## What is being asked
Find each line of the entries with the string "שטוח", please, and copy it.

## Recorded data
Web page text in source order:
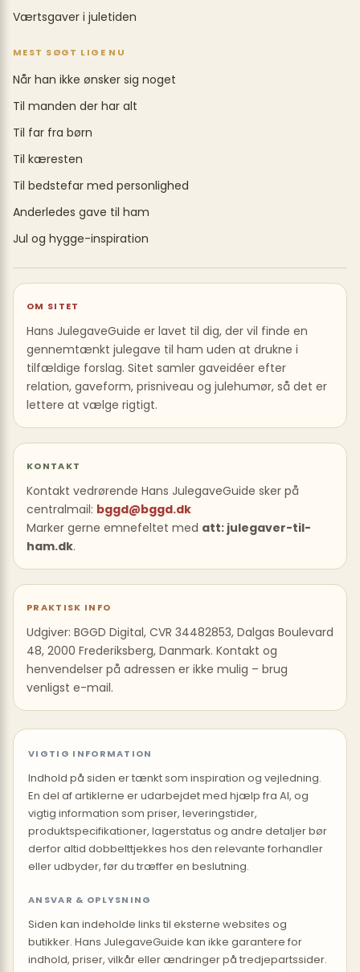
Værtsgaver i juletiden
MEST SØGT LIGE NU
Når han ikke ønsker sig noget
Til manden der har alt
Til far fra børn
Til kæresten
Til bedstefar med personlighed
Anderledes gave til ham
Jul og hygge-inspiration
OM SITET
Hans JulegaveGuide er lavet til dig, der vil finde en
gennemtænkt julegave til ham uden at drukne i
tilfældige forslag. Sitet samler gaveidéer efter
relation, gaveform, prisniveau og julehumør, så det er
lettere at vælge rigtigt.
KONTAKT
Kontakt vedrørende Hans JulegaveGuide sker på
centralmail: bggd@bggd.dk
Marker gerne emnefeltet med att: julegaver-til-
ham.dk.
PRAKTISK INFO
Udgiver: BGGD Digital, CVR 34482853, Dalgas Boulevard
48, 2000 Frederiksberg, Danmark. Kontakt og
henvendelser på adressen er ikke mulig – brug
venligst e-mail.
VIGTIG INFORMATION
Indhold på siden er tænkt som inspiration og vejledning.
En del af artiklerne er udarbejdet med hjælp fra AI, og
vigtig information som priser, leveringstider,
produktspecifikationer, lagerstatus og andre detaljer bør
derfor altid dobbelttjekkes hos den relevante forhandler
eller udbyder, før du træffer en beslutning.
ANSVAR & OPLYSNING
Siden kan indeholde links til eksterne websites og
butikker. Hans JulegaveGuide kan ikke garantere for
indhold, priser, vilkår eller ændringer på tredjepartssider.
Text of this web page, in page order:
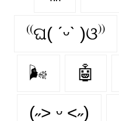
⁽⁽ଘ( ˊᵕˋ )ଓ⁾⁾
🌬 🤖
(˶˃ ᵕ ˂˶)
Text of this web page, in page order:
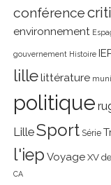
conférence
environnement
gouvernement Histoire
lillelittérature
politique
LilleSport Série
l'iep Voyage XV
CA
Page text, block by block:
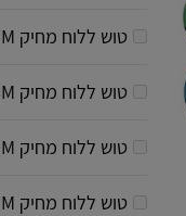
טוש ללוח מחיק VBM ראש שטוח, צבע כחול
טוש ללוח מחיק VBM ראש שטוח, צבע אדום
טוש ללוח מחיק VBM ראש שטוח, צבע ירוק
טוש ללוח מחיק VBM ראש שטוח, צבע כתום

## Response
טוש ללוח מחיק VBM ראש שטוח, צבע כחול
טוש ללוח מחיק VBM ראש שטוח, צבע אדום
טוש ללוח מחיק VBM ראש שטוח, צבע ירוק
טוש ללוח מחיק VBM ראש שטוח, צבע כתום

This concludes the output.